Veris Gold (VG) / Yukon Nevada Gold (YNG)
I never shorted this because I used to be afraid of shorting junior miners. I believed in the commodities supercycle and didn’t think that it would be a good idea to short resource stocks yet. However, I did believe that this stock would decline as this was yet another promotional management / inflated economics stock. Of course, I did not put my money where my mouth is.
Veris Gold writeup on VIC – There are also 3 previous writeups on Yukon Nevada, the predecessor company.
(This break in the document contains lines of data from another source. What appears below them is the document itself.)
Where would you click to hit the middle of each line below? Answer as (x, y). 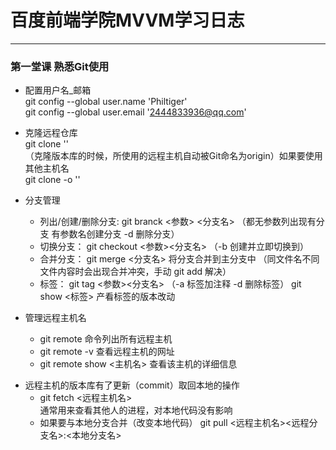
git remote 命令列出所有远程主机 (106, 339)
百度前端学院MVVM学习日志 (127, 20)
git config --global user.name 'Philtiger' (106, 102)
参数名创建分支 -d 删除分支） (119, 234)
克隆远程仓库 (51, 133)
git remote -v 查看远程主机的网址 (107, 352)
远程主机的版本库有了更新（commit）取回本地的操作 (132, 385)
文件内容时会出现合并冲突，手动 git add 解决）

Am I correct to go against the long ideas on VIC?
What is my edge?
Do I even have an edge?
I’ll start by looking at things that don’t work to my advantage. I don’t think that my edge is in working harder. In the case of Premier Exhibitions, I could have done more work to try to figure out why the auction failed. While Guernseys ignored my email, I could have called them and hounded some human being who works there. There are value investors out there who work much harder than I do. David Einhorn and his analysts seem to do some incredibly detailed work on companies, such as comparing changes in the auditor’s opinion. This is something that I will not do as I try to focus on the big picture.
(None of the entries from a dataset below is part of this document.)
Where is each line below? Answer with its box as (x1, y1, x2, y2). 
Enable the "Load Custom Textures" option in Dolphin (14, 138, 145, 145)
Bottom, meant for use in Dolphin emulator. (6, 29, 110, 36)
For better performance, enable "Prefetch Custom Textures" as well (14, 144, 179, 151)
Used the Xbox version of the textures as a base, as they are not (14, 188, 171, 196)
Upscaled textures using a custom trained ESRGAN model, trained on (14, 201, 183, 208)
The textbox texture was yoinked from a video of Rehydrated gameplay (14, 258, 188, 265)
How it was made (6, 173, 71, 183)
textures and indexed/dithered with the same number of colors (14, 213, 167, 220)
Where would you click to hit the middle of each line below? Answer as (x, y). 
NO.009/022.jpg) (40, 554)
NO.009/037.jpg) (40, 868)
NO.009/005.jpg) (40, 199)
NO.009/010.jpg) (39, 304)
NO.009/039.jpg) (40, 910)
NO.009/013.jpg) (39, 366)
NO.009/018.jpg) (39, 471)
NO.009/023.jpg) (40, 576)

Is it in-depth knowledge about a particular industry? Yes and no. In mining, I think that I have an edge over most investors. I’ve read university textbooks on mineral exploration and mine engineering. While book knowledge is no substitute for real world experience, some knowledge is better than none. I think that I am past the point where “a little knowledge is dangerous”. It took me a long time to realize that most technical reports are inflated, that juniors are destroyers of capital, and that senior miners frequently make awful business decisions. But after figuring these things out (and unfortunately no book will teach you these lessons), I think that I see who the fish at the poker table are. I realize now that it really pays off to do your own valuation work instead of relying on the work of supposedly “independent” professionals hired by the company. The reality is that very few finance professionals do their own due diligence and fall into the trap of believing management or “independent” geologists. I have no problem trading against VIC, Eric Sprott, Seth Klarman (or whoever his mining analyst is), the Salida Capitals of the world, etc. etc. But even in mining, most of my profits have been due to dumb luck. If I had known what I know now, I would have put most of my money into Altius Resources. This would have hurt my performance.
Overall, I’ve definitely made mistakes. My biggest investment mistake so far has definitely been QXM/XING as my analysis was horribly flawed. I recognized that management was stealing from shareholders via related party transactions. I even thought that most Chinese reverse mergers were frauds. Unfortunately, I invested anyways because the stock seemed so cheap. And then the CEO ran off with the cell phone business and the company’s cash! Having been burned, now I am obsessed with ethical management.
While I have been doing pretty well in shorting VIC longs, it may have been mostly due to luck. At the same time, I am probably overconfident in my abilities like most human beings. I think that there are spots where I have a huge edge on VIC. Rightly or wrongly, I will continue to follow my own judgement. Sometimes I will be trading alongside VIC. And sometimes I will be trading against VIC.